Among the entries below, find the line with "o orçamento doméstico, de", then quote it and each following line up to and including the line with "gasto público incide", and nothing else.

(EXERCISE INPUTS Opens)

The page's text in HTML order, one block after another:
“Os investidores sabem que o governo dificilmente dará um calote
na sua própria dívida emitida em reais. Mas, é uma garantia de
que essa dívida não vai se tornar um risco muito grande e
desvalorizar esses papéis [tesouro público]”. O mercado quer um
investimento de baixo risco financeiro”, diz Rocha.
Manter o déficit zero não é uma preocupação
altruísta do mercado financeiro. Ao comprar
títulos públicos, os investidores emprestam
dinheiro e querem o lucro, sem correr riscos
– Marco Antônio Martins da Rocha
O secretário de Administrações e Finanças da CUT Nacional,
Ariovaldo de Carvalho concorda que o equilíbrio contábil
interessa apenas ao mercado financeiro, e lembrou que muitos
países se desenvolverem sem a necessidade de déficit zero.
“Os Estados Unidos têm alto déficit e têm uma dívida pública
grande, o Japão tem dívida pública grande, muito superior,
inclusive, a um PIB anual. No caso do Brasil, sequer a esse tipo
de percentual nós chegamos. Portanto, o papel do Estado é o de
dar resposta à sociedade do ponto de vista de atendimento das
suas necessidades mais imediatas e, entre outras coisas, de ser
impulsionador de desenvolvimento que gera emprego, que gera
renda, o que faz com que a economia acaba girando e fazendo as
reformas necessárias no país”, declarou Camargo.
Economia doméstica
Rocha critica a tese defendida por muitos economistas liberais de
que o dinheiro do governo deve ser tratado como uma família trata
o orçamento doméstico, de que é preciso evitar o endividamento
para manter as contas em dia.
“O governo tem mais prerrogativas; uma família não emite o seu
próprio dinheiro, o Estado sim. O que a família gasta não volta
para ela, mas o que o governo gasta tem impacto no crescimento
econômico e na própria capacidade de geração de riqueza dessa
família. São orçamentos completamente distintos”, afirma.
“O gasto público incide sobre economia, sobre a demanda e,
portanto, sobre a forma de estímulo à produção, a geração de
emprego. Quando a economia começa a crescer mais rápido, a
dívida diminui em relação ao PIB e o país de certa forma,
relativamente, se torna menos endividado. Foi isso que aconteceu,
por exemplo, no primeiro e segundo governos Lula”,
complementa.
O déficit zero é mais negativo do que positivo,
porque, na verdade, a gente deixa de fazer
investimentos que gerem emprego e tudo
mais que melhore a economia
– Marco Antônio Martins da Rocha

(EXERCISE INPUTS Closes)

ANSWER TO THIS EXERCISE:
o orçamento doméstico, de que é preciso evitar o endividamento
para manter as contas em dia.
“O governo tem mais prerrogativas; uma família não emite o seu
próprio dinheiro, o Estado sim. O que a família gasta não volta
para ela, mas o que o governo gasta tem impacto no crescimento
econômico e na própria capacidade de geração de riqueza dessa
família. São orçamentos completamente distintos”, afirma.
“O gasto público incide sobre economia, sobre a demanda e,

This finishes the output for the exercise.